The newsletter issue featuring the letter to the Whitney Museum also contains a tribute to Lin Lin, a Chinese artist who was shot and killed on the street; following it, an obituary for artist Win Ng, written by Ken Chu, merits study as a finely written cultural artifact, examining the lesser-known community of queer Asian American artists of that time. Eugenie Tsai’s report on Godzilla committee proceedings begins with her childhood memories of Hong Kong, where her parents and their friends would play mahjong and eat watermelon on hot summer nights; and the late curator Karin Higa’s essay “Origin Myths: A Short and Incomplete History of Godzilla,” which appeared in the catalogue of the 2006 Asia Society exhibition “One Way or Another: Asian American Art Now,” testifies that a symbiosis of friendship and accountability wove Godzilla together and gave it momentum. The volume is dedicated to Higa.

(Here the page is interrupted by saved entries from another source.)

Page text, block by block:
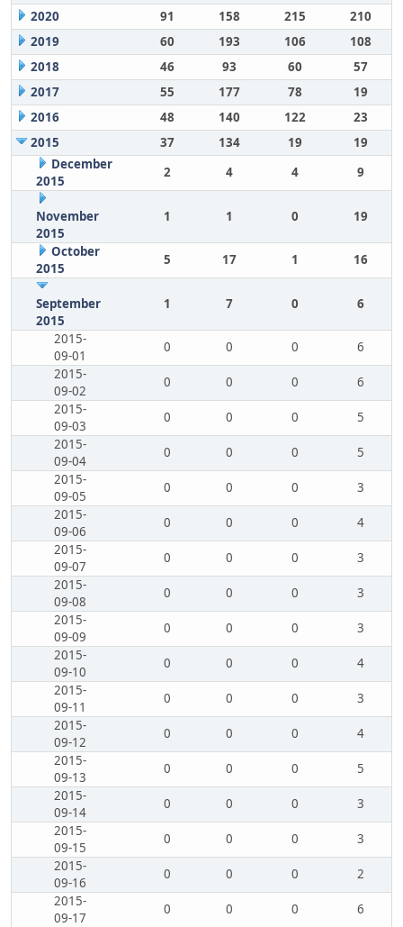
2020
91 158 215
210
2019
60 193 106
108
2018
46 93 60
57
2017
55 177 78
19
2016
48 140 122
23
2015
37 134 19
19
December
2015
2 4 4 9
November
2015
1 1 0 19
October
2015
5 17 1 16
September
2015
1 7 0 6
2015-
09-01
0 0 0
6
2015-
09-02
0 0 0
6
2015-
09-03
0 0 0
5
2015-
09-04
0 0 0
5
2015-
09-05
0 0 0
3
2015-
09-06
0 0 0
4
2015-
09-07
0 0 0
3
2015-
09-08
0 0 0
3
2015-
09-09
0 0 0
3
2015-
09-10
0 0 0
4
2015-
09-11
0 0 0
3
2015-
09-12
0 0 0
4
2015-
09-13
0 0 0
5
2015-
09-14
0 0 0
3
2015-
09-15
0 0 0
3
2015-
09-16
0 0 0
2
2015-
09-17
0 0 0
6

In the July/August 1995 issue of the magazine New Observations, guest edited by Godzilla, artist Todd Ayoung wrote: “like all fledgling groups Godzilla has had its Utopic ambitions. Ken Chu dreamed of starting an Asian American Contemporary Art Museum, Margo Machida hoped to have a National Forum Network to share information on the latest in Asian American Art and Bing Lee wanted to begin an Asian American Art History Archive [that would include] people from many backgrounds and professions.” Ayoung probably did not intend to characterize Godzilla’s members as in over their heads, but his use of the word “utopic” does suggest a kind of disbelief in the attainability of these goals. When talking about Godzilla, there is a temptation to use language tinged with loss. Even the news this past March that nineteen out of thirty-three artists had withdrawn from the group’s long-anticipated and well-deserved retrospective at the Museum of Chinese in America, “Godzilla vs. The Art World: 1990–2001,” due to the museum leadership’s complicity in the construction of a new jail in New York’s Chinatown, elicited a degree of sorrow over the show’s cancelation.
While Godzilla’s tactics remain uncompromising and anarchistic, its ends are not unrealistically utopic. The anthology ends with a February 2021 call for the removal of Leon Black from the Museum of Modern Art’s board of directors, over the mogul’s business dealings with sex offender Jeffrey Epstein. The statement’s last sentence signals neither disillusionment nor defeat, but a highly ambitious resolve: “We urge our cultural institutions toward systemic and structural change in order to support new political models of what we as a society hope to build.”